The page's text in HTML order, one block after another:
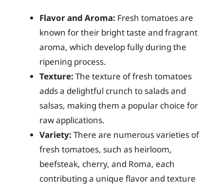
Flavor and Aroma: Fresh tomatoes are
known for their bright taste and fragrant
aroma, which develop fully during the
ripening process.
Texture: The texture of fresh tomatoes
adds a delightful crunch to salads and
salsas, making them a popular choice for
raw applications.
Variety: There are numerous varieties of
fresh tomatoes, such as heirloom,
beefsteak, cherry, and Roma, each
contributing a unique flavor and texture
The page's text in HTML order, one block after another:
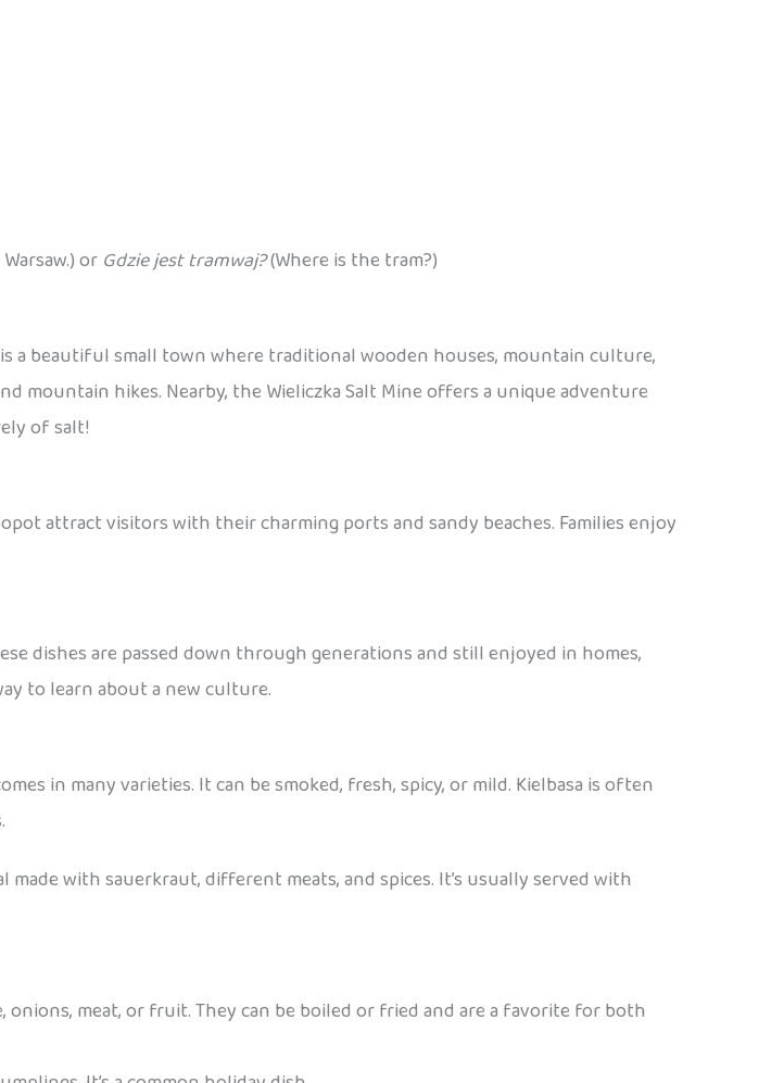
or Gdzie jest tramwaj?(Where is the tram?)
a beautiful small town where traditional wooden houses, mountain culture,
mountain hikes. Nearby, the Wieliczka Salt Mine offers a unique adventure
of salt!
attract visitors with their charming ports and sandy beaches. Families enjoy
dishes are passed down through generations and still enjoyed in homes,
to learn about a new culture.
in many varieties. It can be smoked, fresh, spicy, or mild. Kielbasa is often
made with sauerkraut, different meats, and spices. It’s usually served with
meat, or fruit. They can be boiled or fried and are a favorite for both
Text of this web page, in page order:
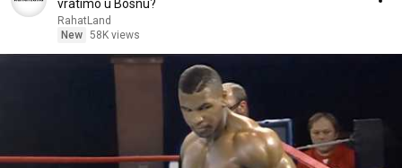
vratimo u Bosnu?
RahatLand
New 58K views
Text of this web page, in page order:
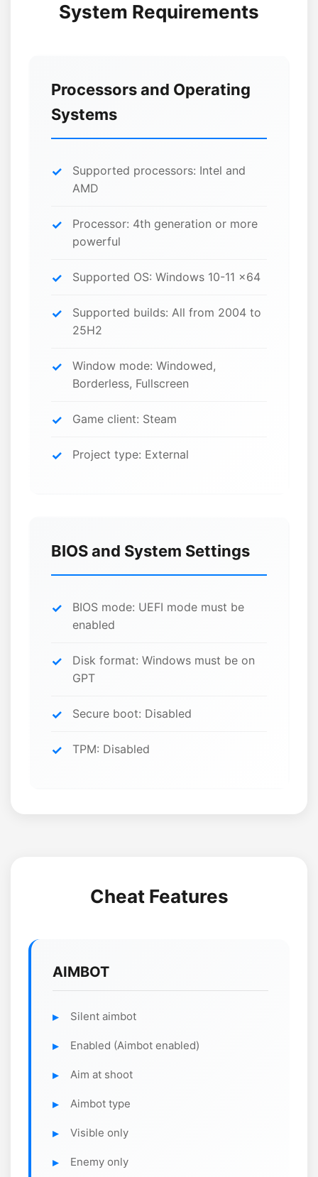
System Requirements
Processors and Operating
Systems
Supported processors: Intel and
AMD
Processor: 4th generation or more
powerful
Supported OS: Windows 10-11 x64
Supported builds: All from 2004 to
25H2
Window mode: Windowed,
Borderless, Fullscreen
Game client: Steam
Project type: External
BIOS and System Settings
BIOS mode: UEFI mode must be
enabled
Disk format: Windows must be on
GPT
Secure boot: Disabled
TPM: Disabled
Cheat Features
AIMBOT
Silent aimbot
Enabled (Aimbot enabled)
Aim at shoot
Aimbot type
Visible only
Enemy only
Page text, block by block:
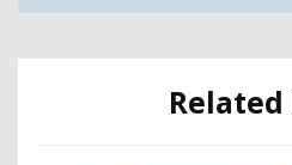
Related
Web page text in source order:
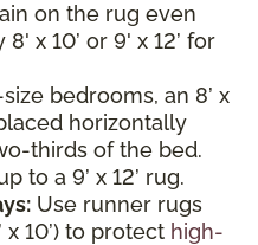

==============================

[EXERCISE GOAL] Skip the pictures and transcribe the rest of the records exactly.

[RESULT BELOW]
The page's text in HTML order, one block after another:
Flavor and Aroma: Fresh tomatoes are
known for their bright taste and fragrant
aroma, which develop fully during the
ripening process.
Texture: The texture of fresh tomatoes
adds a delightful crunch to salads and
salsas, making them a popular choice for
raw applications.
Variety: There are numerous varieties of
fresh tomatoes, such as heirloom,
beefsteak, cherry, and Roma, each
contributing a unique flavor and texture
The page's text in HTML order, one block after another:
or Gdzie jest tramwaj?(Where is the tram?)
a beautiful small town where traditional wooden houses, mountain culture,
mountain hikes. Nearby, the Wieliczka Salt Mine offers a unique adventure
of salt!
attract visitors with their charming ports and sandy beaches. Families enjoy
dishes are passed down through generations and still enjoyed in homes,
to learn about a new culture.
in many varieties. It can be smoked, fresh, spicy, or mild. Kielbasa is often
made with sauerkraut, different meats, and spices. It’s usually served with
meat, or fruit. They can be boiled or fried and are a favorite for both
Text of this web page, in page order:
vratimo u Bosnu?
RahatLand
New 58K views
Text of this web page, in page order:
System Requirements
Processors and Operating
Systems
Supported processors: Intel and
AMD
Processor: 4th generation or more
powerful
Supported OS: Windows 10-11 x64
Supported builds: All from 2004 to
25H2
Window mode: Windowed,
Borderless, Fullscreen
Game client: Steam
Project type: External
BIOS and System Settings
BIOS mode: UEFI mode must be
enabled
Disk format: Windows must be on
GPT
Secure boot: Disabled
TPM: Disabled
Cheat Features
AIMBOT
Silent aimbot
Enabled (Aimbot enabled)
Aim at shoot
Aimbot type
Visible only
Enemy only
Page text, block by block:
Related
Web page text in source order:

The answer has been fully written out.